相隔不远的一所中学挑选代表的情况基本是大同小异。
这种现象的发生,激怒了众多的学生,除了闹到工作组那里以外,隔壁中学里就有几个人,通过县里的文革办公室死缠硬磨,从另一种渠道,竟也到了北京!
1966年9月15日.自行到北京的这批学生,和着各地工作组选派的红卫兵代表,终于在天安门广场上受到了毛主席的接见。
这是毛主席的第三次接见红卫兵,相关报道刊登在人民日报上,标题是《毛主席又一次接见百万革命小将》。
其实,这种接见,象征意义大于实际意义。他们中有人后来悄悄的在私下说:“那天,我们离得远,没办法分清是谁,不知道毛主席站在哪里?只隐隐约约的见到天安门城楼有好多人。另外当时的长安街上人挤人,被人流不由自主的给推了朝前走,只有耳朵里听到有人说是毛主席在天安门城楼上接见了我们。”
这几个人回来后,立刻引发了当地学生们一个大串连的热潮。动作快的几个人一商量就走了,慢的人也在10月初陆续出发。几个同学催我同去串连,我心里也急,无奈母亲坚决不同意。母亲反对其实有她的道理,一是我年龄尚小,从未出过县城以外的地方,实在让人放心不下;二是家里很贫苦,虽然只向母亲要5元钱,但家里就是拿不出。
我家是个多子女家庭,有兄弟姐妹七个,除了大姐出嫁,大哥参加工作,剩下7张嘴仅靠父亲一个人工作养家,当时的工资是40.50元,生活过得很艰难。1965年,父亲到龄退休,工资变成了26元多,生活一下子变得更加窘迫起来。解决的办法,先是让二哥去跟人学徒,有了个吃饭地方;接着65年下半年让二姐下乡插队当知青去,又少了张吃饭的嘴。到1966年的时候,家里最大的孩子就是16岁的我,下面还有一个弟弟,一个妹妹,父亲的26元的退休工资要养活5个人,而且父亲长年患病在床。可以想象出来,我家的生活是多么艰难!要知道,当年我们家一个人一个月的生活费仅摊到5元多钱啊!想去串连向母亲要5元钱,母亲怎么拿得出呢?
而我当时幼稚,根本就没朝这个方面去想,只是一个劲儿地思考着如何去大串连,怨恨母亲不理解、不支持。
十月中旬的一天,那天是与同学约好出发的日子,我决心走了,那怕身上一分钱也没有。隔夜向母亲讲了我们的打算的时候,母亲没说一句话,不支持,也没反对。中午吃饭时,母亲不在家,也不知道到哪里去了,我匆匆的吃好饭,收拾好简单的几件洗漱用品,准备出发。
走到门口,我家的门口是一条商业街,虽然不繁华,但也人来人往的,这时听到了一声“XX伢,等等!”啊!是母亲的声音,是在叫我!只见母亲从街的那一头快步的走到了我的面前。
“有什么事?”我的心中充满了疑惑。
母亲一句话也没说,伸手解开我的罩衫上中间的扣子,又伸手解开我穿的棉背心的中间的扣子。
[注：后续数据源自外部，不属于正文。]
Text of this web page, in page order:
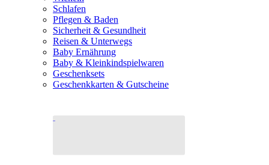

这件背心很有些来头了,它是我父亲结婚时做的一件长袍子,那个年代时兴穿这种衣服。后来,改做了件短大衣,由大哥穿了几年。再后来,又改做了件棉袄,给二哥穿了几年。待到我好穿的时候,破的地方已经很多,实在没法再做棉袄了,就改成了一件背心。当年穷,布票又紧张,差不多的人家都是这样,老大穿了老二穿,老二穿了再给老三穿,就象传接力棒似的。
母亲小心冀冀的把手伸到背心的反面解一个扣子,啊!我的背心那里多了个暗袋,还有暗扣可以扣住!肯定是昨夜母亲待我睡了后,为我加缝的一个暗袋。只是我马虎大意,今天早上穿衣服时竟没发现而已!
母亲从自己的衣袋里掏出了5元,还有一些粮票,折合成很小的方块状,塞进暗袋之中,再重复着把扣子一一扣上。
我知道家里没有钱,母亲从哪里去借来了5元钱?
我抬起头,看到母亲开始苍老的脸上,皱纹已经爬上她的额头,青丝中已有缕缕白发。我发现母亲的眼里已经饱含了晶莹的泪花!母亲没有哭,在对我说了句:“路上自己小心!”的话后,回头就走了。
啊!母亲啊母亲,在这之前,我的心中还在抱怨你,谁知你已在悄悄地做着支持儿子的事。家里这么穷,你还要千方百计的去借了钱为我成行。
那一天,那一刻,我真想放声大哭一场,但我没哭。未了,我拭干了眼角的泪花,带着母亲给我的5元钱,走上了大串连的路程。